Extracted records
________________
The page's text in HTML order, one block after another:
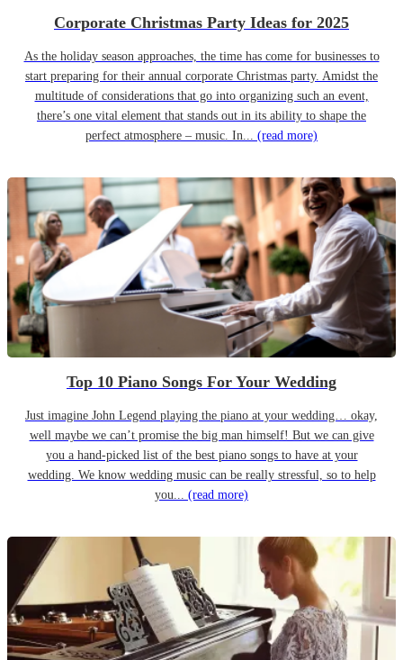
Corporate Christmas Party Ideas for 2025
As the holiday season approaches, the time has come for businesses to
start preparing for their annual corporate Christmas party. Amidst the
multitude of considerations that go into organizing such an event,
there’s one vital element that stands out in its ability to shape the
perfect atmosphere – music. In... (read more)
Top 10 Piano Songs For Your Wedding
Just imagine John Legend playing the piano at your wedding… okay,
well maybe we can’t promise the big man himself! But we can give
you a hand-picked list of the best piano songs to have at your
wedding. We know wedding music can be really stressful, so to help
you... (read more)
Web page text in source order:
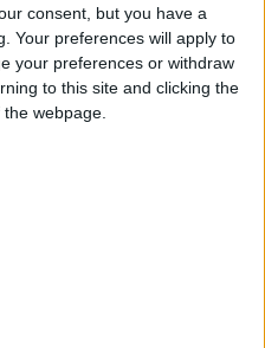
consent, but you have a
Your preferences will apply to
your preferences or withdraw
to this site and clicking the
webpage.
from Text
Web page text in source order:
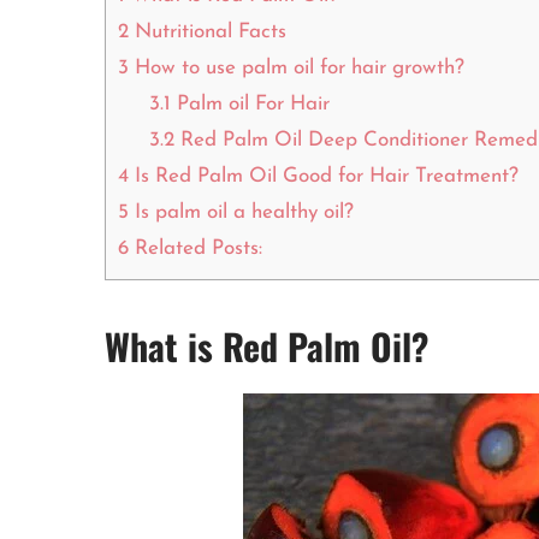
2 Nutritional Facts
3 How to use palm oil for hair growth?
3.1
Palm oil For Hair
3.2Red Palm Oil Deep Conditioner
4 Is Red Palm Oil Good for Hair Treatment?
5 Is palm oil a healthy oil?
6 Related Posts:
What is Red Palm Oil?
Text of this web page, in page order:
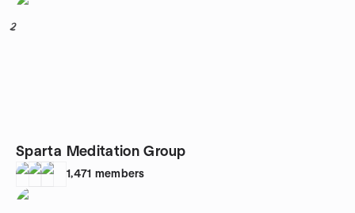
2
Sparta Meditation Group
1,471 members
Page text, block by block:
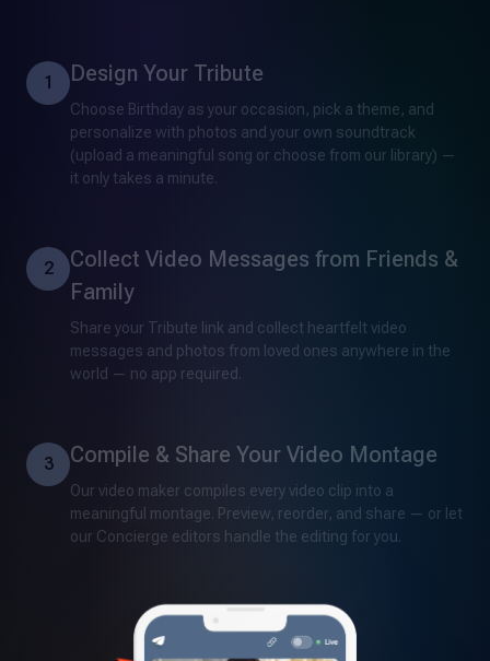
1 Design Your Tribute
Choose Birthday as your occasion, pick a theme, and
personalize with photos and your own soundtrack
(upload a meaningful song or choose from our library) —
it only takes a minute.
2
Collect Video Messages from Friends &
Family
Share your Tribute link and collect heartfelt video
messages and photos from loved ones anywhere in the
world — no app required.
3 Compile & Share Your Video Montage
Our video maker compiles every video clip into a
meaningful montage. Preview, reorder, and share — or let
our Concierge editors handle the editing for you.
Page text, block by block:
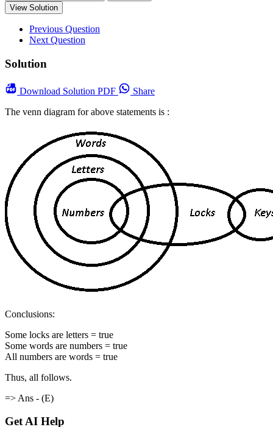
View Solution
Previous Question
Next Question
Solution
Download Solution PDF
Share
The venn diagram for above statements is :
Conclusions:
Some locks are letters = true
Some words are numbers = true
All numbers are words = true
Thus, all follows.
=> Ans - (E)
Get AI Help
________________
▶ [YOUR GOAL]: Could you print all of the entries above exactly as written, minus the pictures?

▶ [RESPONSE TO THIS TASK]:
The page's text in HTML order, one block after another:
Corporate Christmas Party Ideas for 2025
As the holiday season approaches, the time has come for businesses to
start preparing for their annual corporate Christmas party. Amidst the
multitude of considerations that go into organizing such an event,
there’s one vital element that stands out in its ability to shape the
perfect atmosphere – music. In... (read more)
Top 10 Piano Songs For Your Wedding
Just imagine John Legend playing the piano at your wedding… okay,
well maybe we can’t promise the big man himself! But we can give
you a hand-picked list of the best piano songs to have at your
wedding. We know wedding music can be really stressful, so to help
you... (read more)
Web page text in source order:
consent, but you have a
Your preferences will apply to
your preferences or withdraw
to this site and clicking the
webpage.
from Text
Web page text in source order:
2 Nutritional Facts
3 How to use palm oil for hair growth?
3.1
Palm oil For Hair
3.2Red Palm Oil Deep Conditioner
4 Is Red Palm Oil Good for Hair Treatment?
5 Is palm oil a healthy oil?
6 Related Posts:
What is Red Palm Oil?
Text of this web page, in page order:
2
Sparta Meditation Group
1,471 members
Page text, block by block:
1 Design Your Tribute
Choose Birthday as your occasion, pick a theme, and
personalize with photos and your own soundtrack
(upload a meaningful song or choose from our library) —
it only takes a minute.
2
Collect Video Messages from Friends &
Family
Share your Tribute link and collect heartfelt video
messages and photos from loved ones anywhere in the
world — no app required.
3 Compile & Share Your Video Montage
Our video maker compiles every video clip into a
meaningful montage. Preview, reorder, and share — or let
our Concierge editors handle the editing for you.
Page text, block by block:
View Solution
Previous Question
Next Question
Solution
Download Solution PDF
Share
The venn diagram for above statements is :
Conclusions:
Some locks are letters = true
Some words are numbers = true
All numbers are words = true
Thus, all follows.
=> Ans - (E)
Get AI Help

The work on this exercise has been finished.